Data shown:
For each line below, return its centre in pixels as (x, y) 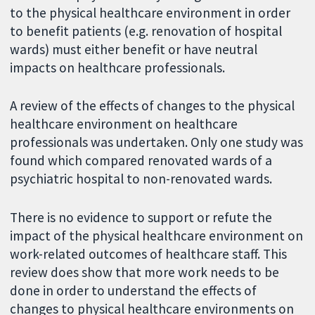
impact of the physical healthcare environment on (157, 236)
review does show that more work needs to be (145, 272)
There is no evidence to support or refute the (141, 218)
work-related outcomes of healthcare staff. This (149, 254)
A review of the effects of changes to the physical (153, 106)
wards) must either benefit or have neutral (134, 49)
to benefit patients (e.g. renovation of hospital (146, 31)
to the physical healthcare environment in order (150, 12)
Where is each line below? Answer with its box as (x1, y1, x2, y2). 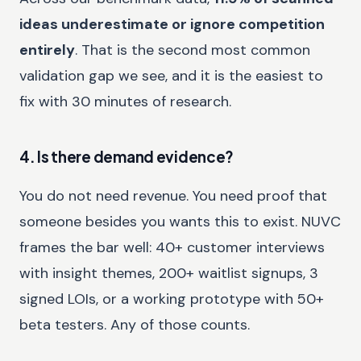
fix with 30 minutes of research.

Task details:
Could you reproduce the records above exactly, leaving out every picture?

Expected answer:
For each line below, return its centre in pixels as (x, y) 
impact of the physical healthcare environment on (157, 236)
review does show that more work needs to be (145, 272)
There is no evidence to support or refute the (141, 218)
work-related outcomes of healthcare staff. This (149, 254)
A review of the effects of changes to the physical (153, 106)
wards) must either benefit or have neutral (134, 49)
to benefit patients (e.g. renovation of hospital (146, 31)
to the physical healthcare environment in order (150, 12)
Where is each line below? Answer with its box as (x1, y1, x2, y2). 
fix with 30 minutes of research.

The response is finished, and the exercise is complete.